- [EXERCISE] Every line in the records below between the one holding "not communicated the" and the one holding "introduction to do", inclusive, is to be set down exactly; all other lines are to be left out.

- [DATA RECORDS]
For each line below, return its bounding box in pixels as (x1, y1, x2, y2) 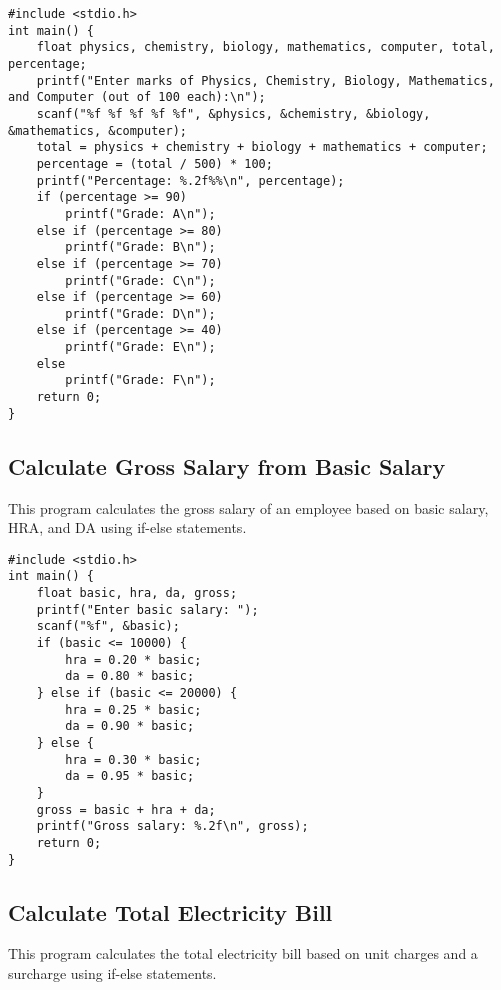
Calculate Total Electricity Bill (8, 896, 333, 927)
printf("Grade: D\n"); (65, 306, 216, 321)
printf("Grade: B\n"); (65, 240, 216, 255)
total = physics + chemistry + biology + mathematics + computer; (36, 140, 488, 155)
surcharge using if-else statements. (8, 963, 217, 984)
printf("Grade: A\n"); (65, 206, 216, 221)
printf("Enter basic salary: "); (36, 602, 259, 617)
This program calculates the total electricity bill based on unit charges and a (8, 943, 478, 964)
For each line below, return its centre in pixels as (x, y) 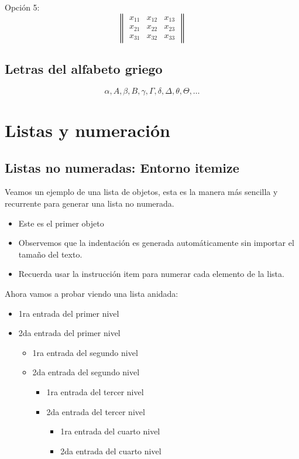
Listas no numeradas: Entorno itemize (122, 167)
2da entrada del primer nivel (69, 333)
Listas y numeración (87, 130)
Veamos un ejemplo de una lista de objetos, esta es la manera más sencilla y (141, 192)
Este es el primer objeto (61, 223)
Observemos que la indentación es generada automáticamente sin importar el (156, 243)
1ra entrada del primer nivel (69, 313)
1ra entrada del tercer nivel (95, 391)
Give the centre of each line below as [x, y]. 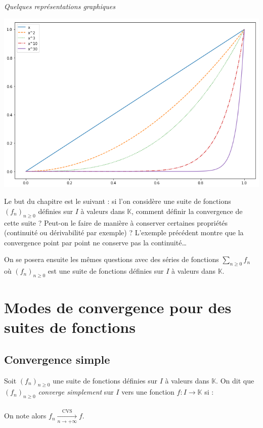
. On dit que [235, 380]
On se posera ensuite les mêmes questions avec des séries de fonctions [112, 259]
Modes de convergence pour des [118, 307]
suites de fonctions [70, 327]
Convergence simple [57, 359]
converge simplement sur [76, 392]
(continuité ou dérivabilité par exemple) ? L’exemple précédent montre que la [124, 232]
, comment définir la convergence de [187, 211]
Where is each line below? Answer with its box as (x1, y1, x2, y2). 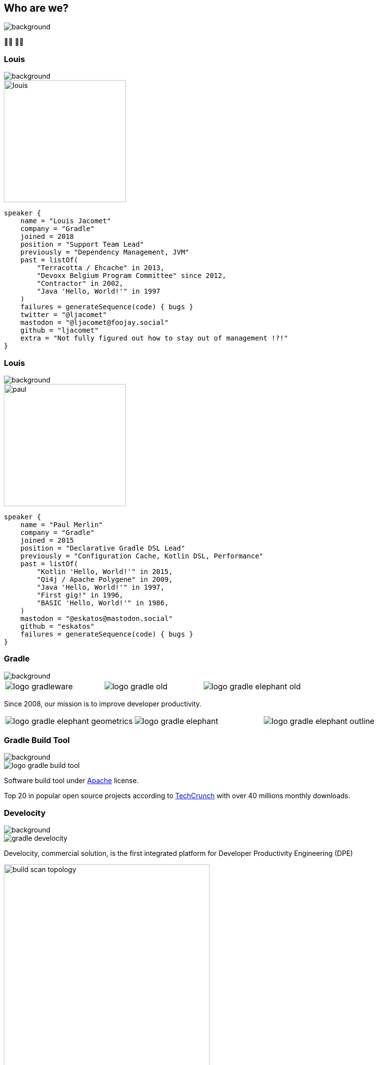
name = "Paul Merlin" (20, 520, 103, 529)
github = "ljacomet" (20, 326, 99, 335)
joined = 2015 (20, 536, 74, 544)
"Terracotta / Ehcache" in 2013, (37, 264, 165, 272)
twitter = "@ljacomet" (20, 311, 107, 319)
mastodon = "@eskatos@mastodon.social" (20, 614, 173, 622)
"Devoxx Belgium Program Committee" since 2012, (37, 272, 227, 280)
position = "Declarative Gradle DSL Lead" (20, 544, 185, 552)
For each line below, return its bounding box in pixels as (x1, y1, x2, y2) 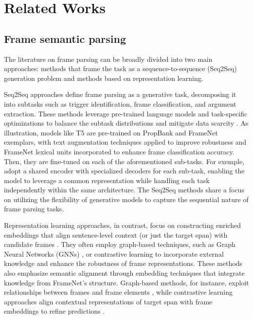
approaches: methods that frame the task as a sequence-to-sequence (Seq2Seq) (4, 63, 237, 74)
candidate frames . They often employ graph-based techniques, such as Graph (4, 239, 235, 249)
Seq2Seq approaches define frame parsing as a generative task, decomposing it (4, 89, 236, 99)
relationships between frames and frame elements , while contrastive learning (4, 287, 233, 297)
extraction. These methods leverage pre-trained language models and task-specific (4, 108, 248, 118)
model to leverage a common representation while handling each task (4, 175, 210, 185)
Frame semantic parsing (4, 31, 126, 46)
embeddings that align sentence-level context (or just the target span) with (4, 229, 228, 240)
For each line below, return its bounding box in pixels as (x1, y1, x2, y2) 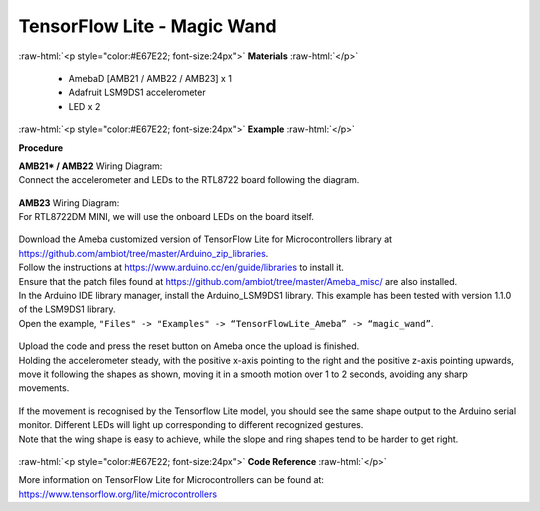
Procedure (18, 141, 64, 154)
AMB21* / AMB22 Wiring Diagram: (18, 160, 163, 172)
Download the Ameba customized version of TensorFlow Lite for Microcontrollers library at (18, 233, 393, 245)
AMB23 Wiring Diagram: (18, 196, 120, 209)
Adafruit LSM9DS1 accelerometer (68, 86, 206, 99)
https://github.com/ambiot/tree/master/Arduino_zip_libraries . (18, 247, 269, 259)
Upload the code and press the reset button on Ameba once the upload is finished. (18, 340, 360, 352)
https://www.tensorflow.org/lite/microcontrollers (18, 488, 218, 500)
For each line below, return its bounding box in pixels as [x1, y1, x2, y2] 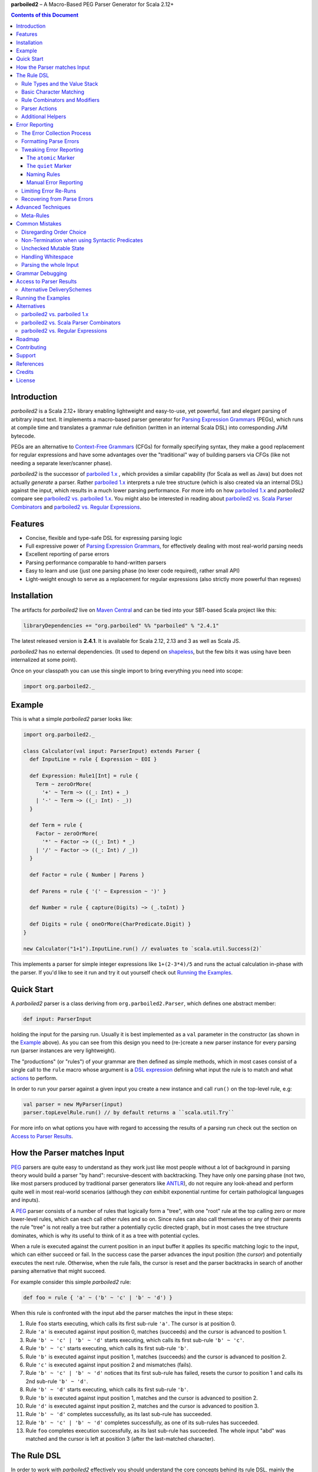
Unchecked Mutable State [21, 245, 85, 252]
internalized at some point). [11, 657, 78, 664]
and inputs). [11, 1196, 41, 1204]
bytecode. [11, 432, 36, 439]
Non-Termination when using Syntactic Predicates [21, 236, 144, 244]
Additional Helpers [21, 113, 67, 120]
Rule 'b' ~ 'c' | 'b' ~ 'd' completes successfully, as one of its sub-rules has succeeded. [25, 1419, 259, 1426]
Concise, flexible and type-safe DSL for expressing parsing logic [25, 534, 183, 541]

* * *

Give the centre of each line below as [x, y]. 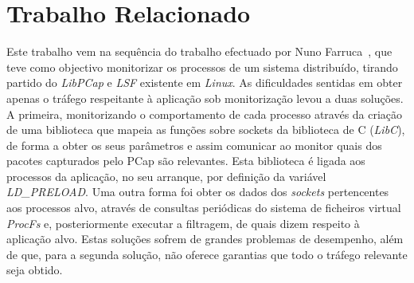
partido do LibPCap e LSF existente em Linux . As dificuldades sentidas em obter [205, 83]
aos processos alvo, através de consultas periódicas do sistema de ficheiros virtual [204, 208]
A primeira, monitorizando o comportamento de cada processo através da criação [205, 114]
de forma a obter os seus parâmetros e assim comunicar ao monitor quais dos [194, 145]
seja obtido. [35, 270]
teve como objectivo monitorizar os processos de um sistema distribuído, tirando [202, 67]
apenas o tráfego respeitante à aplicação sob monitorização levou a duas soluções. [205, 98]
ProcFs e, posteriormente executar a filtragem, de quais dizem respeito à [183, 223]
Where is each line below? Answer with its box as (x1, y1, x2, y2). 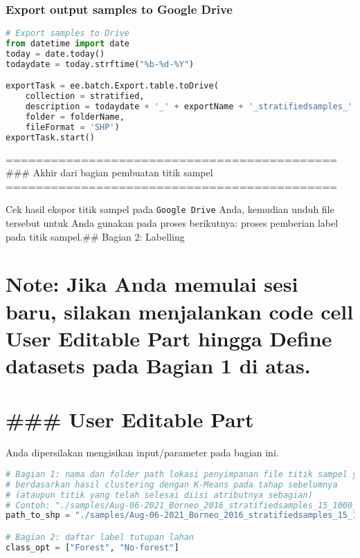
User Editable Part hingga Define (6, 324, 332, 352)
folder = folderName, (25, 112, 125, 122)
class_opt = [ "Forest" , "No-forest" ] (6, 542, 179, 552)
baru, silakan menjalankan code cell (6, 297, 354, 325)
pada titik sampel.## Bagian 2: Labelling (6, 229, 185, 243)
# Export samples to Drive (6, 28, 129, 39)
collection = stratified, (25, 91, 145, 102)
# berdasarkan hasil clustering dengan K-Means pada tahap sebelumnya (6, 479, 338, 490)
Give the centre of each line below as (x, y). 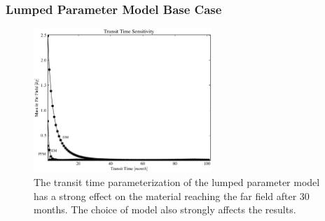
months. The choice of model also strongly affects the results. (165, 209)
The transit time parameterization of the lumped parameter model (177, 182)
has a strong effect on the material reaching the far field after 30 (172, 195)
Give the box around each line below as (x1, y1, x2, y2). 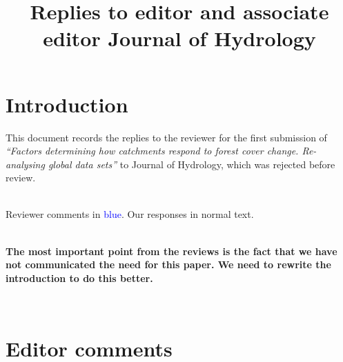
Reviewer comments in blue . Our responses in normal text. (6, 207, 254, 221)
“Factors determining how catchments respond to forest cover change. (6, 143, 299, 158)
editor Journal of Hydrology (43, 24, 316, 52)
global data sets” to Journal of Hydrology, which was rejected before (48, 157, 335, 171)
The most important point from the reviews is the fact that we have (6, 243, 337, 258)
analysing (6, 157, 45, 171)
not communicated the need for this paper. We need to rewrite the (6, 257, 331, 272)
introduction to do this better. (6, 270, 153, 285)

- [SOLUTION TO THE PROBLEM]
not communicated the need for this paper. We need to rewrite the (6, 257, 331, 272)
introduction to do this better. (6, 270, 153, 285)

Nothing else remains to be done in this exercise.